Exubera, taken from the word “exuberance,” fit the excitement it generated in this community’s economic circles.
But the drug failed to win over doctors and their patients. Sales proved disappointing. Then on Thursday morning, Pfizer officials announced the company was halting Exubera production. Six-hundred of the local plant’s 750 employees were placed on paid leave. The plant’s other 150 workers will, for now, continue to produce two antibiotics.
A statement by company spokesman Rick Chambers does not ease the concerns of the Wabash Valley community. “We’ve not made a decision on the future of the plant,” he said. “We’re going to take some time to review our options on it.”

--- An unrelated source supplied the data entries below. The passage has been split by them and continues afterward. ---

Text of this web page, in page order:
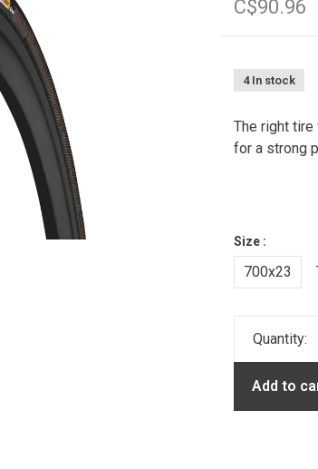
C$90.96
4 In stock
The right
for a strong
Size :
700x23
Quantity:
Add to
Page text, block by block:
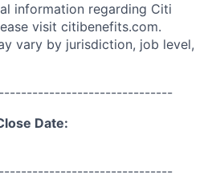
information regarding Citi
visit citibenefits.com.
vary by jurisdiction, job level,
Date:
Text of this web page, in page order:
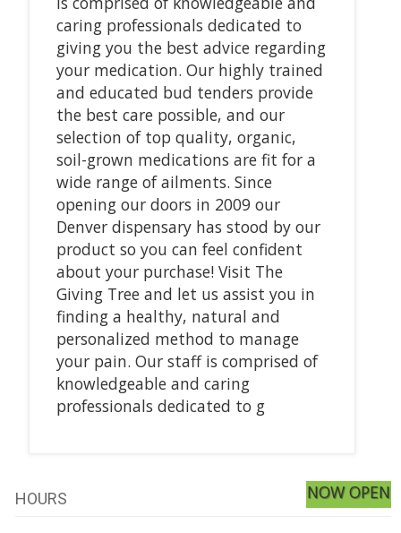
caring professionals dedicated to
giving you the best advice regarding
your medication. Our highly trained
and educated bud tenders provide
the best care possible, and our
selection of top quality, organic,
soil-grown medications are fit for a
wide range of ailments. Since
opening our doors in 2009 our
Denver dispensary has stood by our
product so you can feel confident
about your purchase! Visit The
Giving Tree and let us assist you in
finding a healthy, natural and
personalized method to manage
your pain. Our staff is comprised of
knowledgeable and caring
professionals dedicated to g
HOURS NOW OPEN
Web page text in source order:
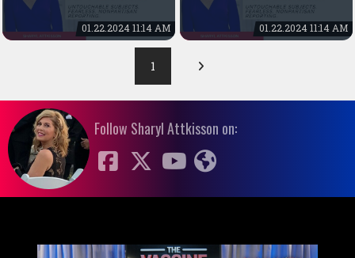
01.22.2024 11:14 AM 01.22.2024 11:14 AM
1
Follow Sharyl Attkisson on:
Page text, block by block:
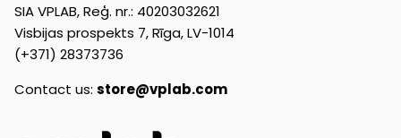
SIA VPLAB, Reģ. nr.: 40203032621
Visbijas prospekts 7, Rīga, LV-1014
(+371) 28373736
Contact us: store@vplab.com
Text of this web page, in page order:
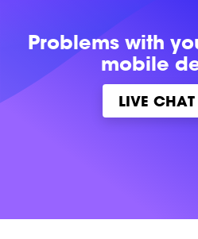
Problems with
mobile
LIVE
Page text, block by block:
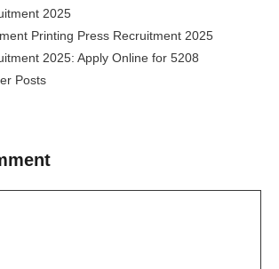
2025
Printing Press Recruitment 2025
2025: Apply Online for 5208
Posts

If the thinnest of silver linings exists, it is that Pfizer’s long reputation as a good corporate neighbor could help Vigo County make the best of a rough situation. The plant, with a payroll estimated at $25.3 million in 2005, has been a source of good-paying jobs since it acquired the grounds of a World War II-era ordnance plant in 1947 and began making antibiotics there a year later. Today, Pfizer contributes heavily to the county’s tax base, and to local charities and programs. In terms of taxes, the plant accounts for 1.8 percent of Vigo County’s total assessed valuation and will pay $344,007 in taxes this year. As for its benevolence, in 2006 its employees donated $221,572 to the United Way of the Wabash Valley, and an added gift from the Pfizer corporation boosted its overall contribution to $440,000. That offering amounted to an impressive 21 percent of the local United Way’s 2006 donations.

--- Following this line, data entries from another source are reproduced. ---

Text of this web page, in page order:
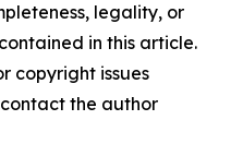
legality, or
in this article.
copyright issues
the author
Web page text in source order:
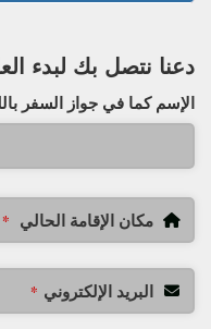
دعنا نتصل بك لبدء
الإسم كما في جواز السفر
مكان الإقامة الحالي *
البريد الإلكتروني *
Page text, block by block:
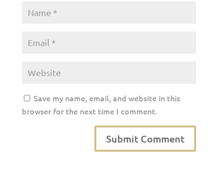
Save my name, email, and website in this
browser for the next time I comment.
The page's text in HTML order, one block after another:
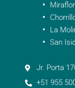
La
San
Jr. Porta
+51 955
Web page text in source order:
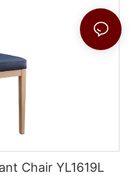
Chair YL1619L
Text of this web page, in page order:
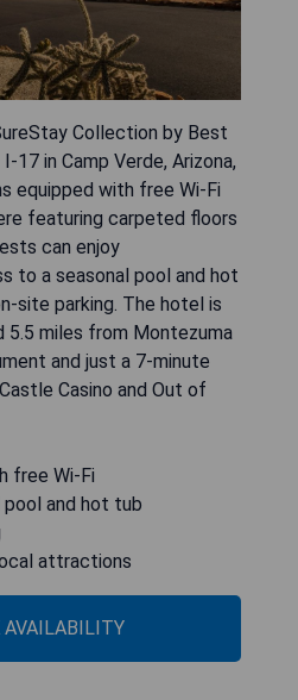
Collection by Best
in Camp Verde, Arizona,
equipped with free Wi-Fi
featuring carpeted floors
can enjoy
to a seasonal pool and hot
site parking. The hotel is
miles from Montezuma
and just a 7-minute
Casino and Out of
free Wi-Fi
and hot tub
attractions
AVAILABILITY

In some other communities where Pfizer operates, when the worst happened — the closing of a plant — the company softened the blow by working with local officials. When a Pfizer research and development facility shut down in Skokie, Ill., more than four years ago, the company found a buyer who developed the property as a science-and-technology industrial park, just as the city’s leaders wished.
Pfizer CEO Jeffrey Kindler did not predict the fate of the Vigo County plant Thursday. In the aftermath of the Exubera shutdown, Kindler said the corporation “will explore alternatives for sites and employees.”
Despite the uncertainty, Pfizer’s 60-year track record of responsible involvement and commitment in the Vigo County community offers a legitimate ray of hope that its local plant will survive this difficult moment, adapt to the market changes, and once again become the production base for new and exciting products.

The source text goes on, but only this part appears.